EXCERPTED RECORDS:
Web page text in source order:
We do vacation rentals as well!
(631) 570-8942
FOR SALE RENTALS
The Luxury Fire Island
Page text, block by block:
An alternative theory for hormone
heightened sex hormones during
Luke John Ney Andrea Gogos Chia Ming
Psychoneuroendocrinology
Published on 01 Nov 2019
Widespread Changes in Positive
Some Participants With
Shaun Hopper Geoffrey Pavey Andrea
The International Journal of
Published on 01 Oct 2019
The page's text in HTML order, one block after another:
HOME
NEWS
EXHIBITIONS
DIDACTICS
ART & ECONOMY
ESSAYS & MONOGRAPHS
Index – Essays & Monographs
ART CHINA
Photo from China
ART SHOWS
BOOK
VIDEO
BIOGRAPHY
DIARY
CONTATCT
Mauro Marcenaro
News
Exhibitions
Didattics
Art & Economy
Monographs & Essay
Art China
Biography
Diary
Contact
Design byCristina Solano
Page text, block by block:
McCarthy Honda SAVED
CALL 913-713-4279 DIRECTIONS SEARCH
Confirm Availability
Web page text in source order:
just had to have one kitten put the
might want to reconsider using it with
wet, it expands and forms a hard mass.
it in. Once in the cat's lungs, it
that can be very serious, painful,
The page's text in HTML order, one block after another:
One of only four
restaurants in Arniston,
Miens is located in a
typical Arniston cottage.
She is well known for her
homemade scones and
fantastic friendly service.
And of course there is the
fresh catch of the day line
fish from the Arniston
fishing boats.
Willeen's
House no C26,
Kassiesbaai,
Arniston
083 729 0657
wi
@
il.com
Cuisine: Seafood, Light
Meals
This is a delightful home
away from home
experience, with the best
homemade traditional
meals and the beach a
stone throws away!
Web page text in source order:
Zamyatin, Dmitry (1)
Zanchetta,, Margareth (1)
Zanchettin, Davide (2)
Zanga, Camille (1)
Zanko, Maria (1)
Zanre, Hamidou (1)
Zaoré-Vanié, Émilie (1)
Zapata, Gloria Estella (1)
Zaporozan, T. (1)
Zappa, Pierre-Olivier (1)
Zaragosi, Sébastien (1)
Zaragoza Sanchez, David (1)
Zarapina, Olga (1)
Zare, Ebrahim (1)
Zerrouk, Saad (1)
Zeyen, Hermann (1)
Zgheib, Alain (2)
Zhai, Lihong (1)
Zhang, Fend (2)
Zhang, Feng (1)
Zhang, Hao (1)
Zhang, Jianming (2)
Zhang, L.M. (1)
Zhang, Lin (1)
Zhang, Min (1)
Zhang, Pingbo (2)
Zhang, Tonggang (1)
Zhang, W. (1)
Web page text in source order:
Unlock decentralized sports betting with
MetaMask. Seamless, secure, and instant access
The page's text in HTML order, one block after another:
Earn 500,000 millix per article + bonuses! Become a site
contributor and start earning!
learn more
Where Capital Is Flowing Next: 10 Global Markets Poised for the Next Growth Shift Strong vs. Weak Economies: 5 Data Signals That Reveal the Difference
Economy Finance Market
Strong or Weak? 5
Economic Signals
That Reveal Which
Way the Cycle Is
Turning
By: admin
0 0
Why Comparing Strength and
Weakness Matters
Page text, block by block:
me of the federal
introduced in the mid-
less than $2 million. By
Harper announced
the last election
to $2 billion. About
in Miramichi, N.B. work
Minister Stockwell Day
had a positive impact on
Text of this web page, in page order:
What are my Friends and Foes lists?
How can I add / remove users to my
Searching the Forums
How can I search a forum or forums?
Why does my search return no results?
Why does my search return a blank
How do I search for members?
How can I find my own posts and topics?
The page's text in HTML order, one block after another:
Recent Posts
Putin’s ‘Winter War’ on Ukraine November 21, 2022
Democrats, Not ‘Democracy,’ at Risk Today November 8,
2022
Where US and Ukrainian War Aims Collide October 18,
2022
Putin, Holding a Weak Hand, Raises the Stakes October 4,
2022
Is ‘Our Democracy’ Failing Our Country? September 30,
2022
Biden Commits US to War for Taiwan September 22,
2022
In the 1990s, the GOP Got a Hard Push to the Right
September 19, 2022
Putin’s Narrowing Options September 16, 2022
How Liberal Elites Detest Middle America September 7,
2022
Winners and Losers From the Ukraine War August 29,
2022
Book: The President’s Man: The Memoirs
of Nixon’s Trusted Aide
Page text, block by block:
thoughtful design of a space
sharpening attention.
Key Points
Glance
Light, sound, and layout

TASK STATEMENT:
Your answer must consist of every line above, transcribed verbatim.

EXERCISE OUTPUT:
Web page text in source order:
We do vacation rentals as well!
(631) 570-8942
FOR SALE RENTALS
The Luxury Fire Island
Page text, block by block:
An alternative theory for hormone
heightened sex hormones during
Luke John Ney Andrea Gogos Chia Ming
Psychoneuroendocrinology
Published on 01 Nov 2019
Widespread Changes in Positive
Some Participants With
Shaun Hopper Geoffrey Pavey Andrea
The International Journal of
Published on 01 Oct 2019
The page's text in HTML order, one block after another:
HOME
NEWS
EXHIBITIONS
DIDACTICS
ART & ECONOMY
ESSAYS & MONOGRAPHS
Index – Essays & Monographs
ART CHINA
Photo from China
ART SHOWS
BOOK
VIDEO
BIOGRAPHY
DIARY
CONTATCT
Mauro Marcenaro
News
Exhibitions
Didattics
Art & Economy
Monographs & Essay
Art China
Biography
Diary
Contact
Design byCristina Solano
Page text, block by block:
McCarthy Honda SAVED
CALL 913-713-4279 DIRECTIONS SEARCH
Confirm Availability
Web page text in source order:
just had to have one kitten put the
might want to reconsider using it with
wet, it expands and forms a hard mass.
it in. Once in the cat's lungs, it
that can be very serious, painful,
The page's text in HTML order, one block after another:
One of only four
restaurants in Arniston,
Miens is located in a
typical Arniston cottage.
She is well known for her
homemade scones and
fantastic friendly service.
And of course there is the
fresh catch of the day line
fish from the Arniston
fishing boats.
Willeen's
House no C26,
Kassiesbaai,
Arniston
083 729 0657
wi
@
il.com
Cuisine: Seafood, Light
Meals
This is a delightful home
away from home
experience, with the best
homemade traditional
meals and the beach a
stone throws away!
Web page text in source order:
Zamyatin, Dmitry (1)
Zanchetta,, Margareth (1)
Zanchettin, Davide (2)
Zanga, Camille (1)
Zanko, Maria (1)
Zanre, Hamidou (1)
Zaoré-Vanié, Émilie (1)
Zapata, Gloria Estella (1)
Zaporozan, T. (1)
Zappa, Pierre-Olivier (1)
Zaragosi, Sébastien (1)
Zaragoza Sanchez, David (1)
Zarapina, Olga (1)
Zare, Ebrahim (1)
Zerrouk, Saad (1)
Zeyen, Hermann (1)
Zgheib, Alain (2)
Zhai, Lihong (1)
Zhang, Fend (2)
Zhang, Feng (1)
Zhang, Hao (1)
Zhang, Jianming (2)
Zhang, L.M. (1)
Zhang, Lin (1)
Zhang, Min (1)
Zhang, Pingbo (2)
Zhang, Tonggang (1)
Zhang, W. (1)
Web page text in source order:
Unlock decentralized sports betting with
MetaMask. Seamless, secure, and instant access
The page's text in HTML order, one block after another:
Earn 500,000 millix per article + bonuses! Become a site
contributor and start earning!
learn more
Where Capital Is Flowing Next: 10 Global Markets Poised for the Next Growth Shift Strong vs. Weak Economies: 5 Data Signals That Reveal the Difference
Economy Finance Market
Strong or Weak? 5
Economic Signals
That Reveal Which
Way the Cycle Is
Turning
By: admin
0 0
Why Comparing Strength and
Weakness Matters
Page text, block by block:
me of the federal
introduced in the mid-
less than $2 million. By
Harper announced
the last election
to $2 billion. About
in Miramichi, N.B. work
Minister Stockwell Day
had a positive impact on
Text of this web page, in page order:
What are my Friends and Foes lists?
How can I add / remove users to my
Searching the Forums
How can I search a forum or forums?
Why does my search return no results?
Why does my search return a blank
How do I search for members?
How can I find my own posts and topics?
The page's text in HTML order, one block after another:
Recent Posts
Putin’s ‘Winter War’ on Ukraine November 21, 2022
Democrats, Not ‘Democracy,’ at Risk Today November 8,
2022
Where US and Ukrainian War Aims Collide October 18,
2022
Putin, Holding a Weak Hand, Raises the Stakes October 4,
2022
Is ‘Our Democracy’ Failing Our Country? September 30,
2022
Biden Commits US to War for Taiwan September 22,
2022
In the 1990s, the GOP Got a Hard Push to the Right
September 19, 2022
Putin’s Narrowing Options September 16, 2022
How Liberal Elites Detest Middle America September 7,
2022
Winners and Losers From the Ukraine War August 29,
2022
Book: The President’s Man: The Memoirs
of Nixon’s Trusted Aide
Page text, block by block:
thoughtful design of a space
sharpening attention.
Key Points
Glance
Light, sound, and layout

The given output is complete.